Basic training was hell. It was a very hot summer in 1972 and Missouri was the worst. We woke to 90 degrees at 5:00 Am and super humid...I came down with ARD ( Acute Respistory Diesease) with chills and a fever. I refused to go on sick call cause I didn't want to get recycled and start the Basic Training over. Luckily I recovered. I got my advanced training assignment.....Good news/bad news.....Luckily it wasn't infantry or something close to the front line but MP school. The drill sergeant when he gave me the assignment and said something like like you're color blind aren't you? Yes. Well, you can't be a MP if your colorblind....He asked me if I wanted to wait for another set or orders. I said what's the worst that can happen? If I went to MP school for 8 weeks and then they flushed me out I would just start another training program and that would be less time on the front lines.... Well I made it through MP school and they didn't flush me out.. Initial orders were for Hawaii but they got changed at the last minute to Seneca Army Depot in upstate NY home of the white deer... No VietNam for me. God had my back.


----------



## Tbomb55 (Nov 27, 2008)

Snakecharmer said:


> Here is a video from the startup of the Vietnam draft lottery. I wasn't part of this lottery but two years later.
> 
> The lottery on August 5,1971 was my lottery. I had graduated from H.S in June and was eagerly looking forward toward my freshman year at Case Western Reserve. My birthdate was drawn as #40. If I was born a day later I would have been #1. They also ended student deferments for kids born in 1952. So I went off to college knowing that if the war was still going on, I had a great chance of being drafted as the previous draft went up to #125. I believe in January of 1972 I got my letter for a pre-draft physical. I went to the Federal Building in Cleveland and passed my physical in flying colors. I did pretty well on the IQ test so I ended up having Marine and Army recruiters try to convince that Officer's candidate school would be my best opportunity or they also had some 3 or 4 year enlisted programs that they tried to tempt me with to avoid infantry....
> 
> ...


Great story. But I wonder why God didn't have everybody's back.


----------



## fastwater (Apr 1, 2014)

Tbomb55 said:


> Great story. But I wonder why God didn't have everybody's back.

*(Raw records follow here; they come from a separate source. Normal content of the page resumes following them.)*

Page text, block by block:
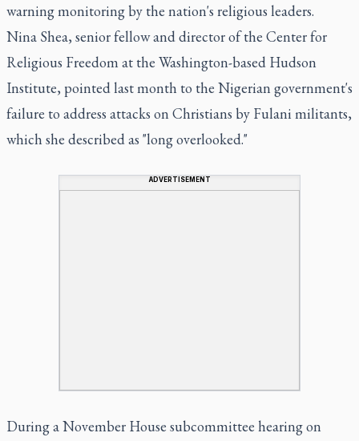
warning monitoring by the nation's religious leaders.
Nina Shea, senior fellow and director of the Center for
Religious Freedom at the Washington-based Hudson
Institute, pointed last month to the Nigerian government's
failure to address attacks on Christians by Fulani militants,
which she described as "long overlooked."
ADVERTISEMENT
During a November House subcommittee hearing on
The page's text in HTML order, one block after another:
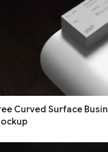
Curved Surface

Sure don't have a concrete answer to that question cause anyone that has whiskers is old enough to have seen things happen that we just don't understand and makes us ask 'why'.
But is it a possibility that at that time(just like in many instances today) some were/are not looking to Him, or even considering talking to Him asking Him for His guidance?

All too often, when things go bad, God gets blamed for decisions 'man' chooses to make on their own without seeking and following His guidance....including, but not limited to... starting wars.


----------



## Snakecharmer (Apr 9, 2008)

Tbomb55 said:


> Great story. But I wonder why God didn't have everybody's back.

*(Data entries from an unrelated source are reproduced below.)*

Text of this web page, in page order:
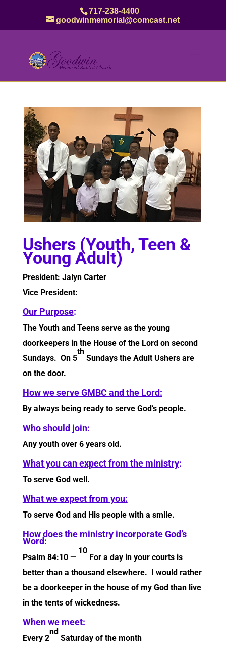
717-238-4400
goodwinmemorial@comcast.net
Ushers (Youth, Teen &
Young Adult)
President: Jalyn Carter
Vice President:
Our Purpose:
The Youth and Teens serve as the young
doorkeepers in the House of the Lord on second
Sundays. On 5
th
Sundays the Adult Ushers are
on the door.
How we serve GMBC and the Lord:
By always being ready to serve God’s people.
Who should join:
Any youth over 6 years old.
What you can expect from the ministry:
To serve God well.
What we expect from you:
To serve God and His people with a smile.
How does the ministry incorporate God’s
Word:
Psalm 84:10 —
10
For a day in your courts is
better than a thousand elsewhere. I would rather
be a doorkeeper in the house of my God than live
in the tents of wickedness.
When we meet:
Every 2
nd
Saturday of the month

Some may not have asked......


----------



## Tbomb55 (Nov 27, 2008)

Snakecharmer said:


> Some may not have asked......





fastwater said:


> Sure don't have a concrete answer to that question cause anyone that has whiskers is old enough to have seen things happen that we just don't understand and makes us ask 'why'.
> But is it a possibility that at that time(just like in many instances today) some were/are not looking to Him, or even considering talking to Him asking Him for His guidance?
> 
> All too often, when things go bad, God gets blamed for decisions 'man' chooses to make on their own without seeking and following His guidance....including, but not limited to... starting wars.


So when things go well, he's got our back. When things go horribly wrong blame man. Got it.


----------



## bobk (Apr 30, 2004)

Tbomb55 said:


> So when things go well, he's got our back. When things go horribly wrong blame man. Got it.

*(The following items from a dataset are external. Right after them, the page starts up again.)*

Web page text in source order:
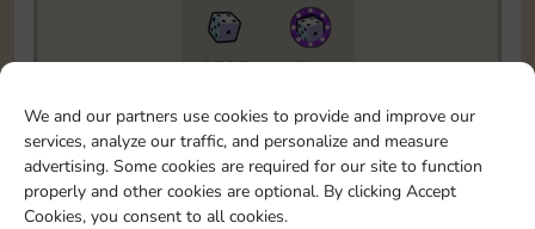
We and our partners use cookies to provide and improve our
services, analyze our traffic, and personalize and measure
advertising. Some cookies are required for our site to function
properly and other cookies are optional. By clicking Accept
Cookies, you consent to all cookies.
5735
5m
To easily monitor your progress in the Monopoly GO!
event, you can select the level you’ve reached and
save it as a reminder.
1
X80
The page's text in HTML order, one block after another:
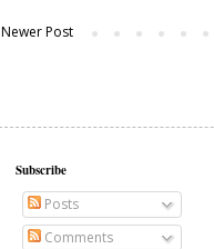
Newer Post
Subscribe
Posts
Comments
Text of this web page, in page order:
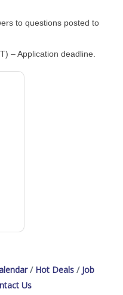
to questions posted to
– Application deadline.
Hot Deals
Job
Us
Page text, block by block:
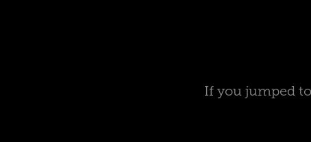
If you jumped
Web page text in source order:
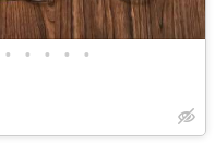
• • • • •

You got it. All the complaining done on here is your own fault.


----------



## fastwater (Apr 1, 2014)

Tbomb55 said:


> So when things go well, he's got our back. When things go horribly wrong blame man. Got it.


I believe you got nothing more out of what I posted than what you chose to get. 
But I fully understand that mindset. I used to be the same way until some extreme life events taught me the hard way that I didn't have all the answers. And that there is more to this life then just going through it the best I could without seeking the guidance of my Creator.
And for what it's worth, when I was going through those extreme, unpleasant life events that were brought on by my own choices, I could have blamed God, I could have blamed those around me, heck...I could have even stretched and blamed the government.

But like Snakecharmer when he was going through his draft and military issues, I didn't. Sitting at those crossroads as to whether to feel sorry for myself and continue to think I had all the answers(of which I obviously didn't), for the 1st time in my life I made the choice to accept that there was something much greater and much wiser then I or anyone else I knew.

Today, I can assure you that the only regret I have is not making that 'choice' much earlier in my life.

FWIW...I had plenty of unanswered questions when I first made that 'choice'. Still have a bunch. But there have been so many of those questions answered over time, that that alone has proven to me the existence of a power well beyond me.

Lastly, just like you, I also know that I am free to make the choice to once again to deny that 'power' or its existence whenever I take a notion.
That's the way He designed it...didn't want robots.


----------



## Snakecharmer (Apr 9, 2008)

They had a nice article in the PD today on how Burns visited Kent State on April 22,2014 and was impacted so much by the visit that he decided he needed to revise the script to include more on the killing of the 4 students.
They also had a good article on the army photographer who took the photos at My Lai. He was from NE Ohio and 18 months after the massacre and subsequent coverup, he gave the photos to the Plain Dealer which was the 1st time they were published. It created a firestorm.


----------



## Snakecharmer (Apr 9, 2008)

crappiedude said:


> dang it...I'm in WV right now. Limited TV service here and can't remember if I set the TV to record it at home. Oh well I'll have to catch it the next time it's on.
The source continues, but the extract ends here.